**Aim of the task**
Without copying the images, write out all the entries below verbatim.

**Records for the exercise**
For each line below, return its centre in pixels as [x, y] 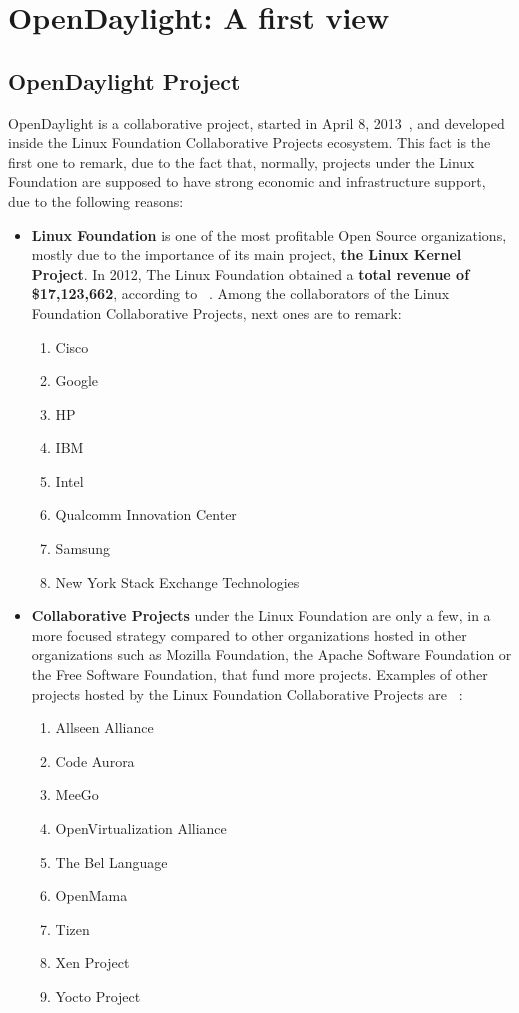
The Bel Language [111, 861]
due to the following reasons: [96, 200]
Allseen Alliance [104, 727]
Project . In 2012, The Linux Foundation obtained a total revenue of [250, 273]
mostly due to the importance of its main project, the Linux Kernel [246, 254]
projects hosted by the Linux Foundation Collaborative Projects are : [247, 693]
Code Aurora [95, 760]
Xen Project [92, 962]

**Answer for this exercise**
For each line below, return its centre in pixels as [x, y] 
The Bel Language [111, 861]
due to the following reasons: [96, 200]
Allseen Alliance [104, 727]
Project . In 2012, The Linux Foundation obtained a total revenue of [250, 273]
mostly due to the importance of its main project, the Linux Kernel [246, 254]
projects hosted by the Linux Foundation Collaborative Projects are : [247, 693]
Code Aurora [95, 760]
Xen Project [92, 962]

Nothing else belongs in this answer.